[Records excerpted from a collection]
********************

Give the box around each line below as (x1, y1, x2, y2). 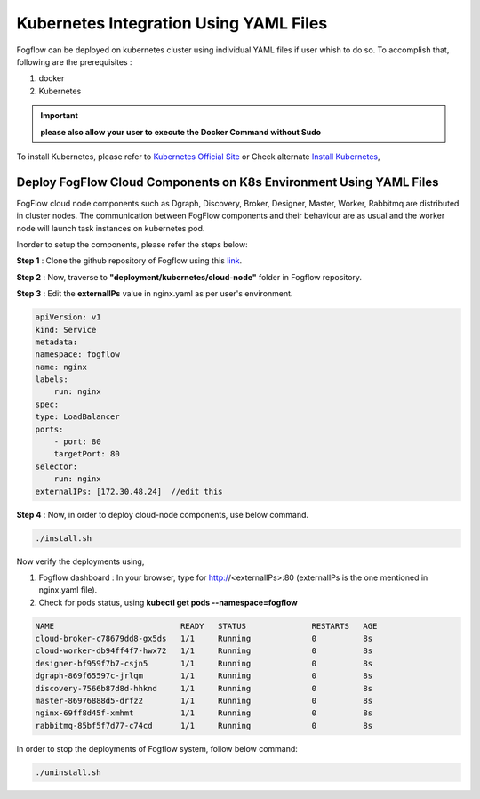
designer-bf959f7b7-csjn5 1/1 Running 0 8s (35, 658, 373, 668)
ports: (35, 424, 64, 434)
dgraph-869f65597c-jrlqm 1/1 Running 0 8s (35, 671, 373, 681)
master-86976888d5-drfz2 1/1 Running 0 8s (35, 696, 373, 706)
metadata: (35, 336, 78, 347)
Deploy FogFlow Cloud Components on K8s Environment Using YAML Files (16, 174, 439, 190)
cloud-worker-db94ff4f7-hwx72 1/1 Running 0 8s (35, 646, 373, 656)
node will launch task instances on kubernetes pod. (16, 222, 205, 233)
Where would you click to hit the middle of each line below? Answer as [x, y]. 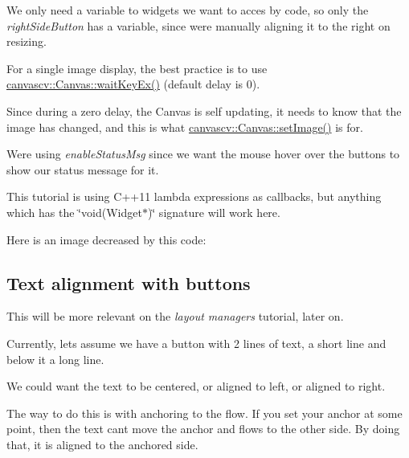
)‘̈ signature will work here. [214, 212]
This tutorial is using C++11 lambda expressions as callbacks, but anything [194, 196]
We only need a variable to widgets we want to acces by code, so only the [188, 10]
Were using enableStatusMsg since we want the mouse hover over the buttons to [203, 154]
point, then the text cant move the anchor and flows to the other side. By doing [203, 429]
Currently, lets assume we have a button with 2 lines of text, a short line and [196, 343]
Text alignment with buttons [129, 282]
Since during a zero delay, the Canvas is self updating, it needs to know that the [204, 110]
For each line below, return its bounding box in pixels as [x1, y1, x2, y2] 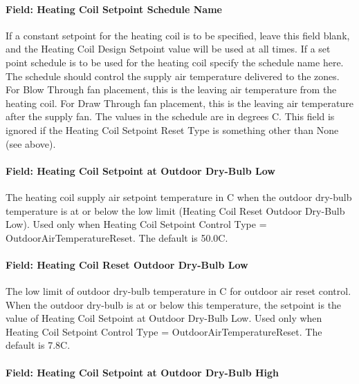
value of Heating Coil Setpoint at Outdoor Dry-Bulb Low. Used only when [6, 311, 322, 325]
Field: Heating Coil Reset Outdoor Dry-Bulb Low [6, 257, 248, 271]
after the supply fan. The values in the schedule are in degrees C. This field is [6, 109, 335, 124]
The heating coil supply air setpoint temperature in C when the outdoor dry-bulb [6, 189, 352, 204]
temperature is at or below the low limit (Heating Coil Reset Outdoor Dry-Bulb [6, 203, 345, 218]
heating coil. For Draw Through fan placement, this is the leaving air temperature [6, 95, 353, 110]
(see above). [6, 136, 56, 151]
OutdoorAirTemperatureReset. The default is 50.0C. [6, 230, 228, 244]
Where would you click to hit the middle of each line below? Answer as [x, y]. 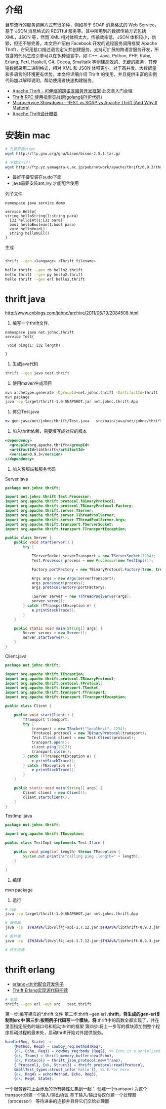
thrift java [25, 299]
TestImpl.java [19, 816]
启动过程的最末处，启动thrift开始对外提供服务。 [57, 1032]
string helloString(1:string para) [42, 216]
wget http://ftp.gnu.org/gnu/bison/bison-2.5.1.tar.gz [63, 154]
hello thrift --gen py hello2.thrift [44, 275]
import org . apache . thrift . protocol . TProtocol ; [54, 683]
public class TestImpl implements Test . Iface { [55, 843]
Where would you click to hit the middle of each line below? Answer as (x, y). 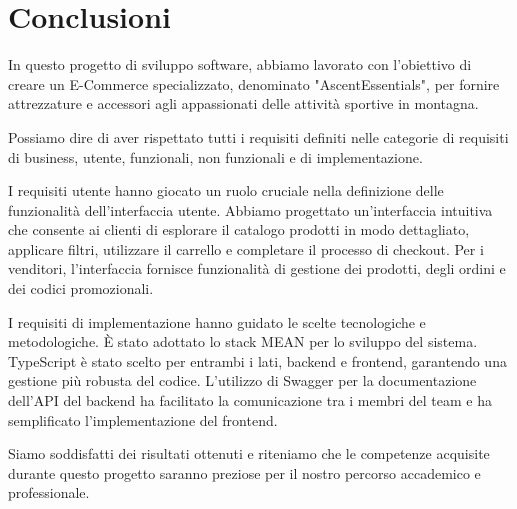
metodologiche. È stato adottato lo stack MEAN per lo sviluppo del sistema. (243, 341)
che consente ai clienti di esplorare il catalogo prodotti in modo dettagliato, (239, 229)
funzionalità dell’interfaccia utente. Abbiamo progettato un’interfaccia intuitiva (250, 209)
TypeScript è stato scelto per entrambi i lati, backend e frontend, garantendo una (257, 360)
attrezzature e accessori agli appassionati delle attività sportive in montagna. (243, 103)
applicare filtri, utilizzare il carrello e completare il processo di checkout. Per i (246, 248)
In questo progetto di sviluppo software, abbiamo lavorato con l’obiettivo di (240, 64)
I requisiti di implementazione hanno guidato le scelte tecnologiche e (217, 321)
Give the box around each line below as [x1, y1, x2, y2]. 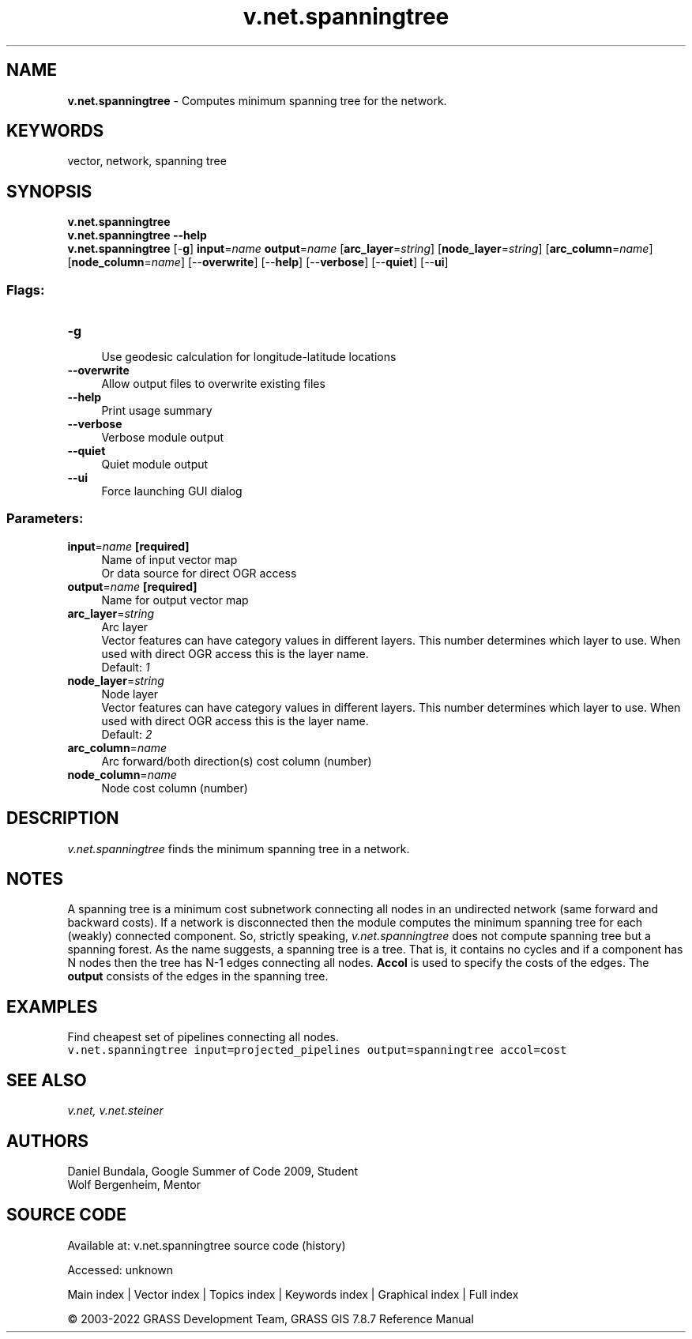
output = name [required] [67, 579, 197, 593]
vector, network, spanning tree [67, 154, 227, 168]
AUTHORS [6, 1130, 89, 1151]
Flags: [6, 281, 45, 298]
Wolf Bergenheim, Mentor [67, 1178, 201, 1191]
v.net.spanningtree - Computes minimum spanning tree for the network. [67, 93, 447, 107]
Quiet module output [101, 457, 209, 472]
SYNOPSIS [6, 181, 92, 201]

********************

→ Your goal
What you give back must be the stretch above, starting at the line with "metodologiche. È stato" and ending at the line with "funzionalità dell’interfaccia utente.", copied exactly.

→ Response
metodologiche. È stato adottato lo stack MEAN per lo sviluppo del sistema. (243, 341)
che consente ai clienti di esplorare il catalogo prodotti in modo dettagliato, (239, 229)
funzionalità dell’interfaccia utente. Abbiamo progettato un’interfaccia intuitiva (250, 209)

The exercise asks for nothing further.